Without including any pictures, write out the data below exactly.

## DATA SHOWN

____

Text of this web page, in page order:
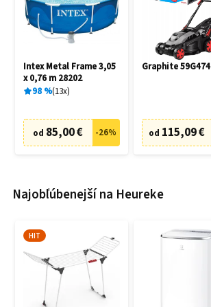
Intex Metal Frame 3,05
x 0,76 m 28202
98% 13x
od 85,00 € -26%
Graphite 59G474
od 115,09 €
Najobľúbenejší na Heureke
HIT
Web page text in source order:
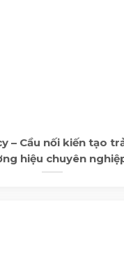
– Cầu nối kiến tạo
hiệu chuyên
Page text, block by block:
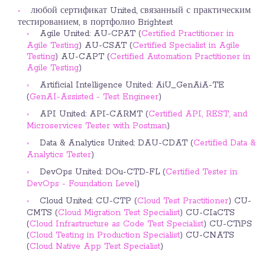
любой сертификат United, связанный с практическим
тестированием, в портфолио Brightest
Agile United: AU-CPAT (Certified Practitioner in
Agile Testing) AU-CSAT (Certified Specialist in Agile
Testing) AU-CAPT (Certified Automation Practitioner in
Agile Testing)
Artificial Intelligence United: AiU_GenAiA-TE
(GenAI-Assisted - Test Engineer)
API United: API-CARMT (Certified API, REST, and
Microservices Tester with Postman)
Data & Analytics United: DAU-CDAT (Certified Data &
Analytics Tester)
DevOps United: DOu-CTD-FL (Certified Tester in
DevOps - Foundation Level)
Cloud United: CU-CTP (Cloud Test Practitioner) CU-
CMTS (Cloud Migration Test Specialist) CU-CIaCTS
(Cloud Infrastructure as Code Test Specialist) CU-CTiPS
(Cloud Testing in Production Specialist) CU-CNATS
(Cloud Native App Test Specialist)
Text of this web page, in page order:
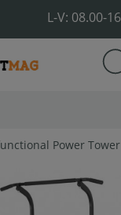
L-V: 08.00-
Power Tower
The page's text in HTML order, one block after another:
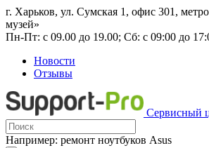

____

## RESPONSE
Text of this web page, in page order:
Intex Metal Frame 3,05
x 0,76 m 28202
98% 13x
od 85,00 € -26%
Graphite 59G474
od 115,09 €
Najobľúbenejší na Heureke
HIT
Web page text in source order:
– Cầu nối kiến tạo
hiệu chuyên
Page text, block by block:
любой сертификат United, связанный с практическим
тестированием, в портфолио Brightest
Agile United: AU-CPAT (Certified Practitioner in
Agile Testing) AU-CSAT (Certified Specialist in Agile
Testing) AU-CAPT (Certified Automation Practitioner in
Agile Testing)
Artificial Intelligence United: AiU_GenAiA-TE
(GenAI-Assisted - Test Engineer)
API United: API-CARMT (Certified API, REST, and
Microservices Tester with Postman)
Data & Analytics United: DAU-CDAT (Certified Data &
Analytics Tester)
DevOps United: DOu-CTD-FL (Certified Tester in
DevOps - Foundation Level)
Cloud United: CU-CTP (Cloud Test Practitioner) CU-
CMTS (Cloud Migration Test Specialist) CU-CIaCTS
(Cloud Infrastructure as Code Test Specialist) CU-CTiPS
(Cloud Testing in Production Specialist) CU-CNATS
(Cloud Native App Test Specialist)
Text of this web page, in page order:
L-V: 08.00-
Power Tower
The page's text in HTML order, one block after another:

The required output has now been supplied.